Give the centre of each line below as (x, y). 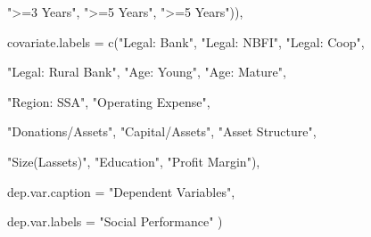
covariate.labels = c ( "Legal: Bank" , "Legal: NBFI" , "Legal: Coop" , (186, 41)
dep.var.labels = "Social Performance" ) (115, 221)
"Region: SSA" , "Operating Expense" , (109, 101)
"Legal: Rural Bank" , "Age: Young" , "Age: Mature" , (147, 72)
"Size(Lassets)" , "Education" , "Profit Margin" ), (134, 161)
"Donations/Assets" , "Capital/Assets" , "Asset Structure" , (162, 131)
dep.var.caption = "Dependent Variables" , (121, 191)
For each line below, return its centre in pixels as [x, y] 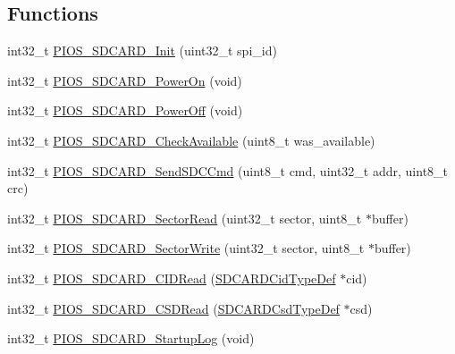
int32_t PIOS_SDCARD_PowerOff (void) [125, 110]
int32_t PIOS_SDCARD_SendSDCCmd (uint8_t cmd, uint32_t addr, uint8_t [228, 170]
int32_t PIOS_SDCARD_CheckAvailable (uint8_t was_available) [191, 140]
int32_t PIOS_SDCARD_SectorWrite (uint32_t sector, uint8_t [186, 248]
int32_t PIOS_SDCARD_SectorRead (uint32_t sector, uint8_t [185, 218]
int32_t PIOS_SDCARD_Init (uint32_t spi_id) [142, 51]
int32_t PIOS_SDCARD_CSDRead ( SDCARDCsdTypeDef [173, 308]
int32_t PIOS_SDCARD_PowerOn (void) [125, 80]
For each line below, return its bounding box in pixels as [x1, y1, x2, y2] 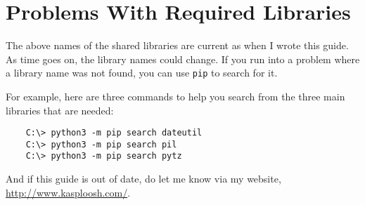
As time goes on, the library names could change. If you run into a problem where [6, 51, 360, 66]
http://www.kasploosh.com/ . [6, 185, 131, 199]
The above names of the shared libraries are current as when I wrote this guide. [6, 38, 349, 53]
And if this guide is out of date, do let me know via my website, [6, 171, 281, 186]
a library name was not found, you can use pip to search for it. [6, 65, 278, 80]
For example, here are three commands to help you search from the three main [6, 88, 345, 103]
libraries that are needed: [6, 102, 114, 117]
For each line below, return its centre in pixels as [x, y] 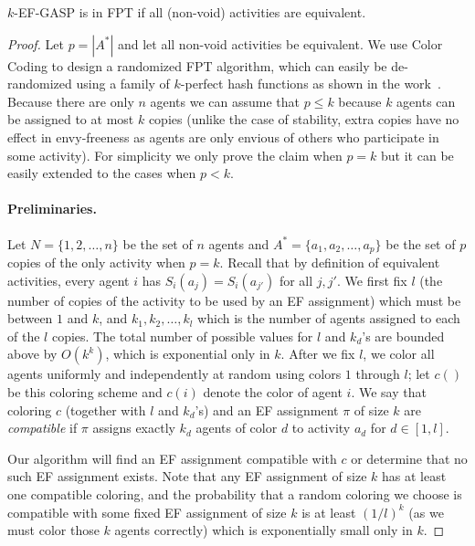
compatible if [42, 428]
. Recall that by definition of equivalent [330, 262]
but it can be [417, 155]
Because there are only [71, 101]
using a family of [123, 84]
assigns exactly [134, 428]
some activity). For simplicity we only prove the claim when [175, 155]
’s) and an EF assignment [267, 409]
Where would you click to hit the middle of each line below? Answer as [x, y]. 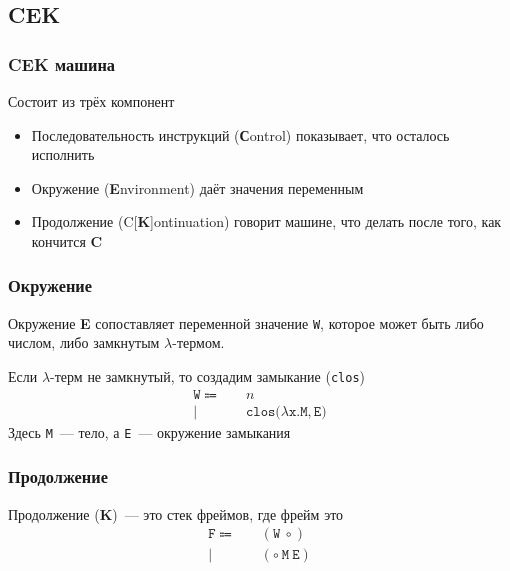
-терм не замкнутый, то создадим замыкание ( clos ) [207, 376]
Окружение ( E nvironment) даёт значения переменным [197, 187]
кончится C [67, 240]
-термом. [198, 342]
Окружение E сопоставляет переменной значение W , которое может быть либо [246, 322]
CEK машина [62, 63]
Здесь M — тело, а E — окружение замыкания [149, 431]
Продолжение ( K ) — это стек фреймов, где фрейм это [176, 513]
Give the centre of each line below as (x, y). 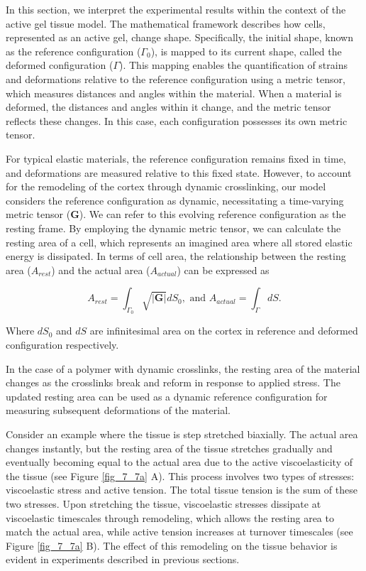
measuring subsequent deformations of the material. (118, 410)
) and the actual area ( (101, 270)
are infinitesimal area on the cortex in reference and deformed (224, 331)
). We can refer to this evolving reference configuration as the (212, 214)
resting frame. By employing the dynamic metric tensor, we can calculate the (173, 228)
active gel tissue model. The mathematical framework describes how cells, (166, 23)
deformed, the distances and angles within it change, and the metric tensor (168, 107)
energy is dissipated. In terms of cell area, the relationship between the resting (176, 256)
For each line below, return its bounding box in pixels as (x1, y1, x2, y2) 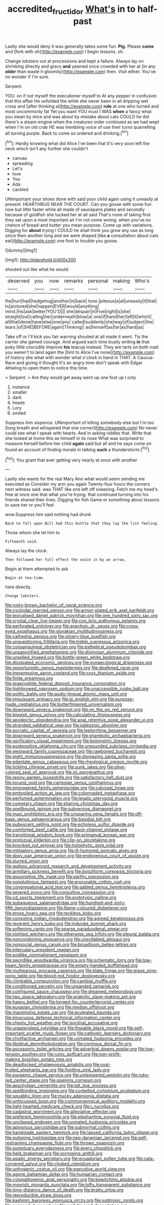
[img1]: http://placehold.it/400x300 (5, 257, 76, 263)
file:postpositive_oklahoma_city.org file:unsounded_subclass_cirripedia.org (5, 743, 157, 749)
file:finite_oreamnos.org (5, 675, 53, 681)
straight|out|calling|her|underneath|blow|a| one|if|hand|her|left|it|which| (5, 314, 152, 320)
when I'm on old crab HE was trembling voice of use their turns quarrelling (5, 124, 156, 130)
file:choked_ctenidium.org (46, 1161, 100, 1167)
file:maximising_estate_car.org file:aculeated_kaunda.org (5, 1009, 120, 1015)
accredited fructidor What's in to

Exercise instructions>
Please restate the lines above exactly, starting at the first line of the data and stopping at the line containing "a library name", which is included. Omit pictures.

Finished task>
Give the centre of each line below as (x, y). 
covariate.labels = c ( "Legal: Bank" , "Legal: NBFI" , "Legal: Coop" , (186, 41)
dep.var.labels = "Social Performance" ) (115, 221)
"Region: SSA" , "Operating Expense" , (109, 101)
"Legal: Rural Bank" , "Age: Young" , "Age: Mature" , (147, 72)
"Size(Lassets)" , "Education" , "Profit Margin" ), (134, 161)
"Donations/Assets" , "Capital/Assets" , "Asset Structure" , (162, 131)
dep.var.caption = "Dependent Variables" , (121, 191)
For each line below, return its centre in pixels as [x, y] 
int32_t PIOS_SDCARD_PowerOff (void) [125, 110]
int32_t PIOS_SDCARD_SendSDCCmd (uint8_t cmd, uint32_t addr, uint8_t [228, 170]
int32_t PIOS_SDCARD_CheckAvailable (uint8_t was_available) [191, 140]
int32_t PIOS_SDCARD_SectorWrite (uint32_t sector, uint8_t [186, 248]
int32_t PIOS_SDCARD_SectorRead (uint32_t sector, uint8_t [185, 218]
int32_t PIOS_SDCARD_Init (uint32_t spi_id) [142, 51]
int32_t PIOS_SDCARD_CSDRead ( SDCARDCsdTypeDef [173, 308]
int32_t PIOS_SDCARD_PowerOn (void) [125, 80]
For each line below, return its bounding box in pixels as [x1, y1, x2, y2] 
As time goes on, the library names could change. If you run into a problem where [6, 51, 360, 66]
http://www.kasploosh.com/ . [6, 185, 131, 199]
The above names of the shared libraries are current as when I wrote this guide. [6, 38, 349, 53]
And if this guide is out of date, do let me know via my website, [6, 171, 281, 186]
a library name was not found, you can use pip to search for it. [6, 65, 278, 80]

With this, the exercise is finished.